Jika dirata-ratakan, luas kehilangan tutupan hutan berkisar 20,2 hektar setiap bulannya. Sisa hutan gambut terakhir di Nagan Raya ini juga masih tumpang tindih dengan penguasaan Hak Guna Usaha (HGU) perusahaan perkebunan kelapa sawit.

Peta hasil overlay dengan peta HGU di Nagan Raya menunjukkan HGU PT. Sura Panen Subur (SPS) 2 seluas 7.565,26 hektar dan HGU PT Kallista Alam seluas 520,78 hektar. Sehingga total jumlah luas HGU dalam kawasan lindung gambut 8.086,04 hektar.

Pemanfaatan lahan oleh HGU perkebunan yang secara hukum dipandang legal, karena keberadaan mereka sebelum ditetapkannya KEL dan status kawasan pada saat diberikan izin sampai sekarang adalah Area Penggunaan Lain (APL) .

Meskipun demikian, perusahaan tersebut sudah seharusnya berhenti membuka lahan baru karena di dalamnya terdapat kubah gambut. Karena tidak sesuai dengan Peraturan Menteri Pertanian Republik Indonesia No. 14 Tahun 2009 tentang larangan budidaya dalam kawasan terdapat kubah gambut dengan kedalaman lebih dari 3 meter. Serta terdapat regulasi yang menguatkan perlindungan hutan gambut di Rawa Tripa, yaitu Keputusan Menteri Lingkungan Hidup dan Kehutanan Republik Indonesia Nomor Sk.129/Menlhk/Setjen/Pkl.0/2/2017 tentang Penetapan Peta Kesatuan Hidrologis Gambut Nasional.

APEL Green Aceh secara rutin memantau kawasan Rawa Tripa dan menemukan aktivitas pembukaan lahan. Secara terbuka, excavator dan bulldozer sedang menghancurkan ekosistem hutan gambut.

Deforestasi dilakukan dengan tujuan untuk ekspansi perkebunan kelapa sawit oleh perusahanan besar, dan sudah dilakukan sejak sepuluh tahun terakhir.

Rawa Tripa dulunya menjadi salah satu tempat dengan kepadatan orangutan Sumatra (Pongo abelii) tertinggi di dunia. Kini, spesies ini hampir tidak ditemukan lagi di wilayah tersebut akibat fragmentasi habitat dan kebakaran. Spesies lain yang terdampak termasuk: Orangutan,Harimau Sumatra, Beruang madu, Ratusan jenis burung rawa dan Spesies tumbuhan obat dan endemik rawa Kondisi ini diperparah oleh kurangnya tindakan tegas terhadap pelaku pembakaran dan perusakan hutan.

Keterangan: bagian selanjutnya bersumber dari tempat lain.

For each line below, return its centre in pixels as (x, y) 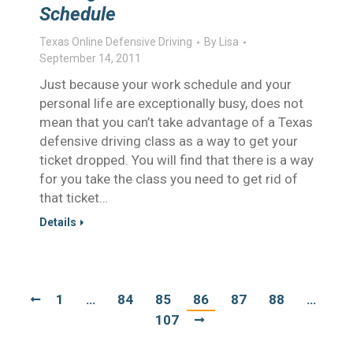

Kerusakan ekosistem gambut di rawa tripa telah mencapai titik kritis dengan hilangnya tutupan hutan akibat alih fungsi lahan dan perambahan Ilegal. Kondisi ini telah mengacam habitat satwa langka Orangutan dan Hariamau Sumatra. Aktivitas perkebunan kelapa sawit telah menjadi penyebab utama terjadinya kerusakan di Rawa Tripa.

Berdasarkan hasil analisis data, ditemukan bahwa terjadinya tumpang tindih Kawasan Lindung Gambut dengan Kawasan HGU perusahaan, yang dalam kasus ini adalah PT. SPS II seluas 7.565,26 hektar dan PT. Kallista Alam seluas 520,78 hektar. Sehingga total HGU dalam kawasan Lindung Gambut seluas 8.086,04 hektar.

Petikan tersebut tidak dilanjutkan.